→ EXERCISE
Word for word, write the records out again, but omit each picture.

[Excerpts from a dataset]
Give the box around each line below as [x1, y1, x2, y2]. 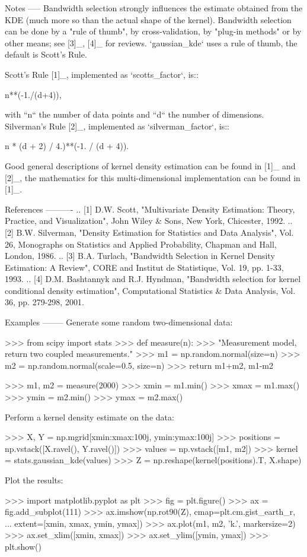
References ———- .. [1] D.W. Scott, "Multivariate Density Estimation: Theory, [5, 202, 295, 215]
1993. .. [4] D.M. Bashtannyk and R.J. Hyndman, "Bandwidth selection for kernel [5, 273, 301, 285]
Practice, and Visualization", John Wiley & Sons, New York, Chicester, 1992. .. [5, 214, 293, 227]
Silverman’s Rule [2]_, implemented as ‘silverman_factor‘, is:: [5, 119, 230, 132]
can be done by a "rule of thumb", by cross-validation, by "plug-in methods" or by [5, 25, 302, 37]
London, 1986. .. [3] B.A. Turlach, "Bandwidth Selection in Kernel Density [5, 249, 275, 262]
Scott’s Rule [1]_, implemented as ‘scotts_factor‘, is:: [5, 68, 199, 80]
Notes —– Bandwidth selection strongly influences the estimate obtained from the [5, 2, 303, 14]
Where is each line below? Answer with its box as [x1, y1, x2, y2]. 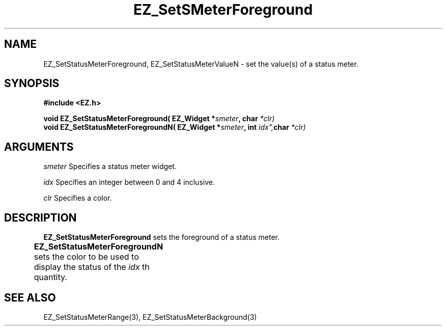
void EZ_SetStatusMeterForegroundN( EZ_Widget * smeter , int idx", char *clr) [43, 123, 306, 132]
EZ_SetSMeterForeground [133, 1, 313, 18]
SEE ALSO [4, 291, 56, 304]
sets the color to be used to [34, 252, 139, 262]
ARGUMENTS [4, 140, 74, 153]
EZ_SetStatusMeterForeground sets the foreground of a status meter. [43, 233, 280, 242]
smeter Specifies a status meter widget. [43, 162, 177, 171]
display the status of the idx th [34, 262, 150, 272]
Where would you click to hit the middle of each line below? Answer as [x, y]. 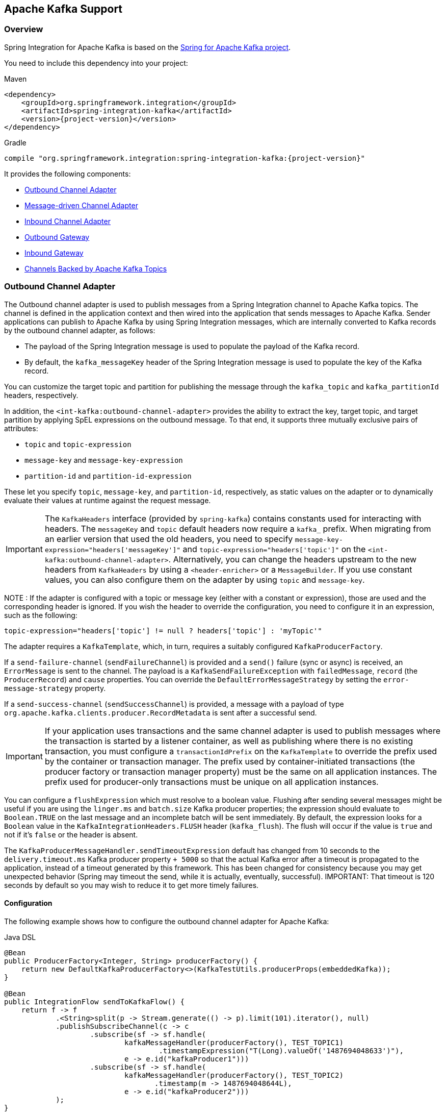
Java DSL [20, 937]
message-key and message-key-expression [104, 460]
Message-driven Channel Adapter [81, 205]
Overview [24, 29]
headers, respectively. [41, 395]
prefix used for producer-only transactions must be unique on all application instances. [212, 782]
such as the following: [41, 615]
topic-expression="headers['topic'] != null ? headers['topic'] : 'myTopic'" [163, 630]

→ REPLY
Give the box around each line below as [x1, y1, x2, y2]. 
References ———- .. [1] D.W. Scott, "Multivariate Density Estimation: Theory, [5, 202, 295, 215]
1993. .. [4] D.M. Bashtannyk and R.J. Hyndman, "Bandwidth selection for kernel [5, 273, 301, 285]
Practice, and Visualization", John Wiley & Sons, New York, Chicester, 1992. .. [5, 214, 293, 227]
Silverman’s Rule [2]_, implemented as ‘silverman_factor‘, is:: [5, 119, 230, 132]
can be done by a "rule of thumb", by cross-validation, by "plug-in methods" or by [5, 25, 302, 37]
London, 1986. .. [3] B.A. Turlach, "Bandwidth Selection in Kernel Density [5, 249, 275, 262]
Scott’s Rule [1]_, implemented as ‘scotts_factor‘, is:: [5, 68, 199, 80]
Notes —– Bandwidth selection strongly influences the estimate obtained from the [5, 2, 303, 14]
Where is each line below? Answer with its box as [x1, y1, x2, y2]. 
void EZ_SetStatusMeterForegroundN( EZ_Widget * smeter , int idx", char *clr) [43, 123, 306, 132]
EZ_SetSMeterForeground [133, 1, 313, 18]
SEE ALSO [4, 291, 56, 304]
sets the color to be used to [34, 252, 139, 262]
ARGUMENTS [4, 140, 74, 153]
EZ_SetStatusMeterForeground sets the foreground of a status meter. [43, 233, 280, 242]
smeter Specifies a status meter widget. [43, 162, 177, 171]
display the status of the idx th [34, 262, 150, 272]
Where would you click to hit the middle of each line below? Answer as [x, y]. 
Java DSL [20, 937]
message-key and message-key-expression [104, 460]
Message-driven Channel Adapter [81, 205]
Overview [24, 29]
headers, respectively. [41, 395]
prefix used for producer-only transactions must be unique on all application instances. [212, 782]
such as the following: [41, 615]
topic-expression="headers['topic'] != null ? headers['topic'] : 'myTopic'" [163, 630]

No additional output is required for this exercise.